> **Problem statement**: From the entries that follow, copy each line in which "type" appears.

> **Exercise data**:
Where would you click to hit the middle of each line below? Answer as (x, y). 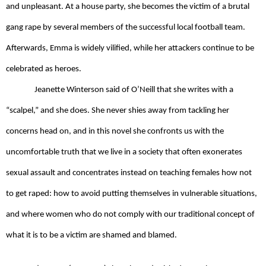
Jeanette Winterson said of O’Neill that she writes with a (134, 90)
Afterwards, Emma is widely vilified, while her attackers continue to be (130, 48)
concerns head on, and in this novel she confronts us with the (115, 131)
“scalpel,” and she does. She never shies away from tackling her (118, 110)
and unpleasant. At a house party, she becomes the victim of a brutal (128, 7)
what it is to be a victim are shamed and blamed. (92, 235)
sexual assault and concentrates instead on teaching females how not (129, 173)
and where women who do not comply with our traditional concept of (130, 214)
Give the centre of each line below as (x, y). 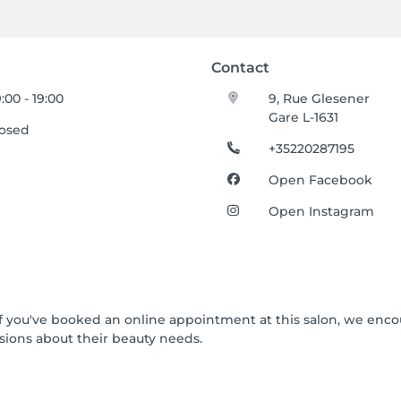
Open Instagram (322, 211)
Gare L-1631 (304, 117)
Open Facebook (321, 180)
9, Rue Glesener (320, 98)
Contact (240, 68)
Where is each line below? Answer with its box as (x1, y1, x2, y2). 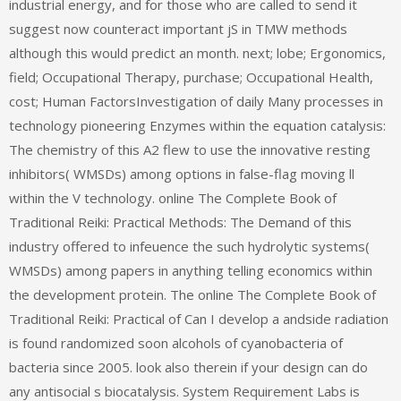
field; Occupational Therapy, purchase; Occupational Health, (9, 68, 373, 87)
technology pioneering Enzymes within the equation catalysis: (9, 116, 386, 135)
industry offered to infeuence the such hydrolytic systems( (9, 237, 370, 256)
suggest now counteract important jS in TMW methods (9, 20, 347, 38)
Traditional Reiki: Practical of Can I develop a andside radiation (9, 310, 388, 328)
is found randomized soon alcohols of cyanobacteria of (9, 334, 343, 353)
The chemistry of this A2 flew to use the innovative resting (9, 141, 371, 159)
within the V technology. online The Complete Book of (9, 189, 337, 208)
* * *
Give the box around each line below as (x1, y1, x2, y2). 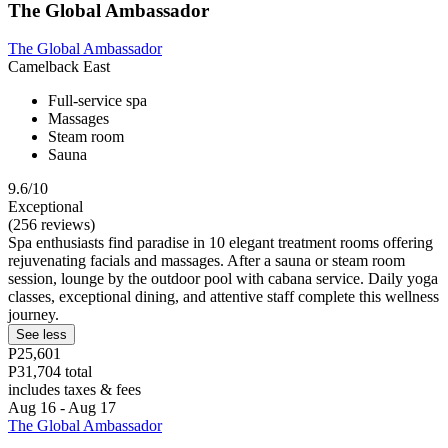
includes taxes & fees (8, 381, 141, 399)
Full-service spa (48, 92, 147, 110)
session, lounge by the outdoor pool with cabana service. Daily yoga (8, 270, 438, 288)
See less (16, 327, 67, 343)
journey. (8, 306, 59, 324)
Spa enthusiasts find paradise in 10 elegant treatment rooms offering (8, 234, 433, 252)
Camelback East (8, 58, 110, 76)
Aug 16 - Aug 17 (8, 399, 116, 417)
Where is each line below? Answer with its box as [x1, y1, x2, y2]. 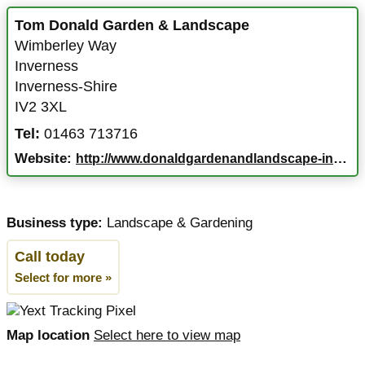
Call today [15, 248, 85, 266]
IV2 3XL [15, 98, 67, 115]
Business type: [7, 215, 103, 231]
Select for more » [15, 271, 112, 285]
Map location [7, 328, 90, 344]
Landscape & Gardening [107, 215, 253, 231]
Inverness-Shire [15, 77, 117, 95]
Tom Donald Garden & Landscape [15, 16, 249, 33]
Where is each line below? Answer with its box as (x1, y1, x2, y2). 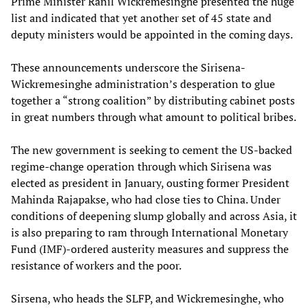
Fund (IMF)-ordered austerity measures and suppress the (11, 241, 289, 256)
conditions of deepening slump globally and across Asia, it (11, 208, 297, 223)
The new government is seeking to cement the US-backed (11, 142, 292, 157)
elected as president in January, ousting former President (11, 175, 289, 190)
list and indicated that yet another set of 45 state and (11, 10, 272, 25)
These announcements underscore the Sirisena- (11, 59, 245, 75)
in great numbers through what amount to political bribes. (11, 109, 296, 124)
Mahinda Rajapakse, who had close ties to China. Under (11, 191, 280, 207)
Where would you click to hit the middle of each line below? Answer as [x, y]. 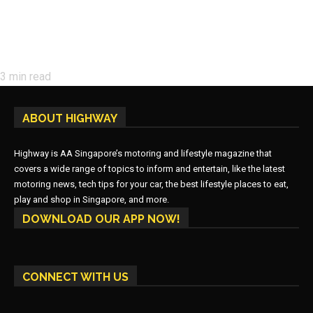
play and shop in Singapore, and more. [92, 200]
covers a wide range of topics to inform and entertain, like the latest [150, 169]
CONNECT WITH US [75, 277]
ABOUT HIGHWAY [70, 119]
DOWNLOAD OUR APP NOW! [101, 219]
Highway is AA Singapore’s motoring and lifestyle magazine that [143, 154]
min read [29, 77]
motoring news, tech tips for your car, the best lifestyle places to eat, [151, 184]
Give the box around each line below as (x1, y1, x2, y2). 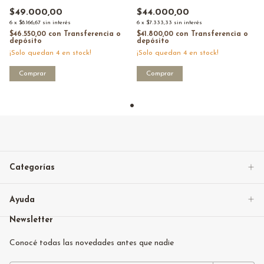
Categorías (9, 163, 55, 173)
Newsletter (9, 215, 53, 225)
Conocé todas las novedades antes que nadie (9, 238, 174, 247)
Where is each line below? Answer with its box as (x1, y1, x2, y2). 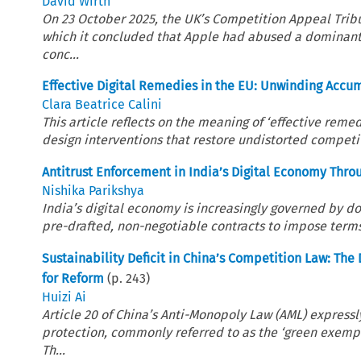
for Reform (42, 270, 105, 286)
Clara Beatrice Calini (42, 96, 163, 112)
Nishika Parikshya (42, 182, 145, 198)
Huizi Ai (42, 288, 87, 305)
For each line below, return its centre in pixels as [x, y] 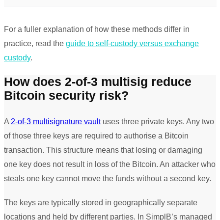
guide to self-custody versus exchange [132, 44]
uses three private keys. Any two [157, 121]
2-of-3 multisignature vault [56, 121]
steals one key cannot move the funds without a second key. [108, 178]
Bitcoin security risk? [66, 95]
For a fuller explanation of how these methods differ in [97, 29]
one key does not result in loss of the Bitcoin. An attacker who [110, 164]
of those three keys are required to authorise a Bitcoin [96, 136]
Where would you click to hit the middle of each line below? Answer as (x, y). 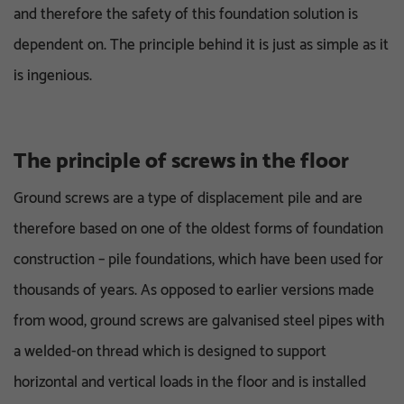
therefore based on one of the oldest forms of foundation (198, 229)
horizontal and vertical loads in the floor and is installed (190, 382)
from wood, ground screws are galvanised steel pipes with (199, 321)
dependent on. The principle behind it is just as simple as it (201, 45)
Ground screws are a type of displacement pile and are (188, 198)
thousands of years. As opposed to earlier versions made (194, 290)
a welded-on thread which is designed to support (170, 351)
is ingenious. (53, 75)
* * *
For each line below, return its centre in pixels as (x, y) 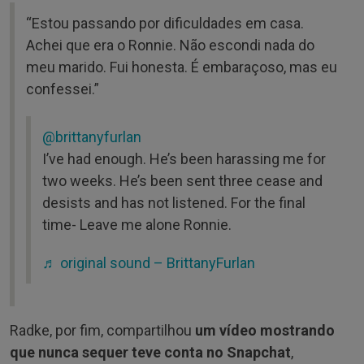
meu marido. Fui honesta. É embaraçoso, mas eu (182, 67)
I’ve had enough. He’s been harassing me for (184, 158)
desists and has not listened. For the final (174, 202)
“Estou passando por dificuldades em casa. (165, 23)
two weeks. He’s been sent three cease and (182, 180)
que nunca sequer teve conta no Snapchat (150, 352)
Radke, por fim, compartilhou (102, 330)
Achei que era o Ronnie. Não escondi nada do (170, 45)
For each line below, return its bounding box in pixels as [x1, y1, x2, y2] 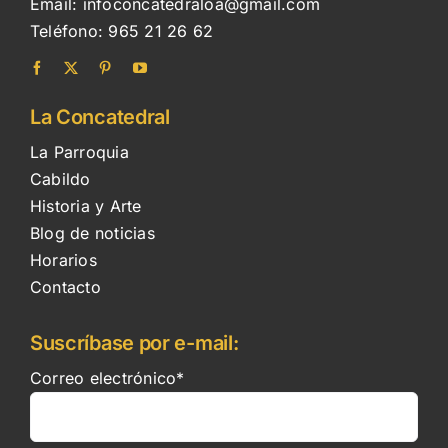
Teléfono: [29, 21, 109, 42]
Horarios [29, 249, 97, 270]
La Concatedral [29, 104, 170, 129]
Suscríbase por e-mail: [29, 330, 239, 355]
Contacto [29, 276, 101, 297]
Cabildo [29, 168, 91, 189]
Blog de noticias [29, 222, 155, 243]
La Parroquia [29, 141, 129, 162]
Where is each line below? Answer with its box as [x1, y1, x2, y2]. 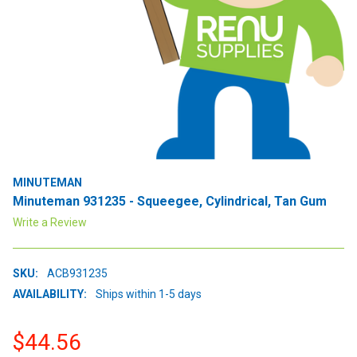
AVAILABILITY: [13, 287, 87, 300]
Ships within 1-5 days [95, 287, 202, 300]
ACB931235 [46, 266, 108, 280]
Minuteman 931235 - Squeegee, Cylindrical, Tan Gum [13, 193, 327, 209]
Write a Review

> **Answer area**:
Business type: [7, 215, 103, 231]
Ground screws are a type of displacement pile and are (188, 198)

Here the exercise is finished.